- PROBLEM DETAILS:
Within the entries below, every line containing "would" is to be copied.

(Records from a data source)
• • •
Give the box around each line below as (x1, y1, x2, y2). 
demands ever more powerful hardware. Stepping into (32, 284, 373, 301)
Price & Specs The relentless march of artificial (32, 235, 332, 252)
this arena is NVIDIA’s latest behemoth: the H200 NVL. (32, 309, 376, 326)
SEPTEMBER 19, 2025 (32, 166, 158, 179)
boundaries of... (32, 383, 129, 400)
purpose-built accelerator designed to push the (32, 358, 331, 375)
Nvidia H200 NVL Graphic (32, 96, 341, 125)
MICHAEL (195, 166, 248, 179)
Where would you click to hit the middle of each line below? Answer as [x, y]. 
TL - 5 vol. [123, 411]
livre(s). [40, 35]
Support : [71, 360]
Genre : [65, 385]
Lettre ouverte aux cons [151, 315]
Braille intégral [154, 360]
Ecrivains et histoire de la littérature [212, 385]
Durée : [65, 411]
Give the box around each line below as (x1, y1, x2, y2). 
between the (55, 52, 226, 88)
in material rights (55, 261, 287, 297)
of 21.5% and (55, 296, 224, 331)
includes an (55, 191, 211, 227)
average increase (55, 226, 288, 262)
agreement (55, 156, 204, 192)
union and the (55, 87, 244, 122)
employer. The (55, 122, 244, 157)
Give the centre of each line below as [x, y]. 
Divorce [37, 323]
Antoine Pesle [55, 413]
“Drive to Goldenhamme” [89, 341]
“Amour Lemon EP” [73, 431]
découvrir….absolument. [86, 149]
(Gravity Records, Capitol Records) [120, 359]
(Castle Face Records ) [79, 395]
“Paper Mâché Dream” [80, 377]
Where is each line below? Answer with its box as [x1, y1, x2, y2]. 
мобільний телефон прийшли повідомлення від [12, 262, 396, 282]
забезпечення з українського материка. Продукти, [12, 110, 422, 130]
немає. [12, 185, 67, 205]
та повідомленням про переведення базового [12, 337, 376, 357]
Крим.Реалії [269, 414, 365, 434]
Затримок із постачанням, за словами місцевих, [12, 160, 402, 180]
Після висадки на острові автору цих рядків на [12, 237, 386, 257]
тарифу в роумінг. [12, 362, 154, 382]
• • •
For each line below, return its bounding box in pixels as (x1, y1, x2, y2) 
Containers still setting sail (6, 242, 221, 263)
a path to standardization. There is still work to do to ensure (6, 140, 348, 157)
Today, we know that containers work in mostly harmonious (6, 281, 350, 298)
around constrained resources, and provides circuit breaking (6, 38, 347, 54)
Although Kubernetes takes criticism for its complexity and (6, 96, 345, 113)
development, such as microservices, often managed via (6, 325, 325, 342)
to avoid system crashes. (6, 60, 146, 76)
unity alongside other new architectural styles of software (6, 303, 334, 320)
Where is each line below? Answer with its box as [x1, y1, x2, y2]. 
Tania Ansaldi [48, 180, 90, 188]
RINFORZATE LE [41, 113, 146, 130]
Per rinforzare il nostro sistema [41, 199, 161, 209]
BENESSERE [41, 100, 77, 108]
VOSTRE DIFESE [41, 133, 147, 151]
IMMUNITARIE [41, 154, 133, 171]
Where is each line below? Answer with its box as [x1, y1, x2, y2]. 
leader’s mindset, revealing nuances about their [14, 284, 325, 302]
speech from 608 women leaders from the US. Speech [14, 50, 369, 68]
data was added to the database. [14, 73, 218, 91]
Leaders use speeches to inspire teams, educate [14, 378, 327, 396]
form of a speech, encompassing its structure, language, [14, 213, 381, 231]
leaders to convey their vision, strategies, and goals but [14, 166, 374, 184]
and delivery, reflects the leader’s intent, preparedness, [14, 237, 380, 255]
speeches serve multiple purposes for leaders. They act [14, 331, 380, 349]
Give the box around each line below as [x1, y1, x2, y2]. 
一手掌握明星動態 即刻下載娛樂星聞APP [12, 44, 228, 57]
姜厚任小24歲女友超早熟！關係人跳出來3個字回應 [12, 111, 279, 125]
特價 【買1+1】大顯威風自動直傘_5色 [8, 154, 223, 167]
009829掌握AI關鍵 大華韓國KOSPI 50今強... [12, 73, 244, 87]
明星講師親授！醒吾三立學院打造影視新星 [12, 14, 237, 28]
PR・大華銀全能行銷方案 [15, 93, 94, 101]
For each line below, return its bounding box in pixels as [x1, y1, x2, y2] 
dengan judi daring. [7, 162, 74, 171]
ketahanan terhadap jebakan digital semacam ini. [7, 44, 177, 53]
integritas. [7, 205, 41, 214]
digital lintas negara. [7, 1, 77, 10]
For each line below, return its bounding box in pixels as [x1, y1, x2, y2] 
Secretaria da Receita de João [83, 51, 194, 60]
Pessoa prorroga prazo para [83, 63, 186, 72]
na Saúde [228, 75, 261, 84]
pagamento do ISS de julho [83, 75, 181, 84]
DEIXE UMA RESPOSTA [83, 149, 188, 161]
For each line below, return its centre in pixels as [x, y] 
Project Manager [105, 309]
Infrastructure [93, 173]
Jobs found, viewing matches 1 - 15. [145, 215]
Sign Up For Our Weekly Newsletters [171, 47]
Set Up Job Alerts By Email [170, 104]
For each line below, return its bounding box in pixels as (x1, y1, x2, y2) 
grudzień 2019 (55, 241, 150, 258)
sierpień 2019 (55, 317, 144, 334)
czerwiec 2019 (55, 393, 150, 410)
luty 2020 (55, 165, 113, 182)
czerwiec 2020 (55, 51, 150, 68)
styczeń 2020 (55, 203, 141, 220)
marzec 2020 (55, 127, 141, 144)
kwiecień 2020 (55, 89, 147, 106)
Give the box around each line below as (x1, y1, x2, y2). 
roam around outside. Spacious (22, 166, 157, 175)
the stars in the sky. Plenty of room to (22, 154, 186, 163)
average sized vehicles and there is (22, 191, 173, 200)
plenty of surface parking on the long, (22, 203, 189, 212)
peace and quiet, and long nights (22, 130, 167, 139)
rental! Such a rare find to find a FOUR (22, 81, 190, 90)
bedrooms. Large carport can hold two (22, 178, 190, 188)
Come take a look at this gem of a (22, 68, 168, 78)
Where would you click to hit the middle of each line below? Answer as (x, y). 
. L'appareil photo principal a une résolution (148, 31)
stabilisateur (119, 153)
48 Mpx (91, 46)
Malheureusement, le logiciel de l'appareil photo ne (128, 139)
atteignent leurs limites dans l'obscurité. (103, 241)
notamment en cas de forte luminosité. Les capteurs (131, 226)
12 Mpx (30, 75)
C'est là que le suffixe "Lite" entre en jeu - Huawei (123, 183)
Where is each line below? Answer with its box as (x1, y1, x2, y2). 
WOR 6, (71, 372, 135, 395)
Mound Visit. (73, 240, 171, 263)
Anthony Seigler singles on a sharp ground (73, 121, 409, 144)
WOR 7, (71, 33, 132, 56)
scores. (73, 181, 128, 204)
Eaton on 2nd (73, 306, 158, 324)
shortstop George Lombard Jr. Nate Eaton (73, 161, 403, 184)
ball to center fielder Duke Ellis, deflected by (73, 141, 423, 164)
• • •
- EXERCISE ANSWER:
Where would you click to hit the middle of each line below? Answer as [x, y]. 
Where would you click to hit the middle of each line below? Answer as (x, y). 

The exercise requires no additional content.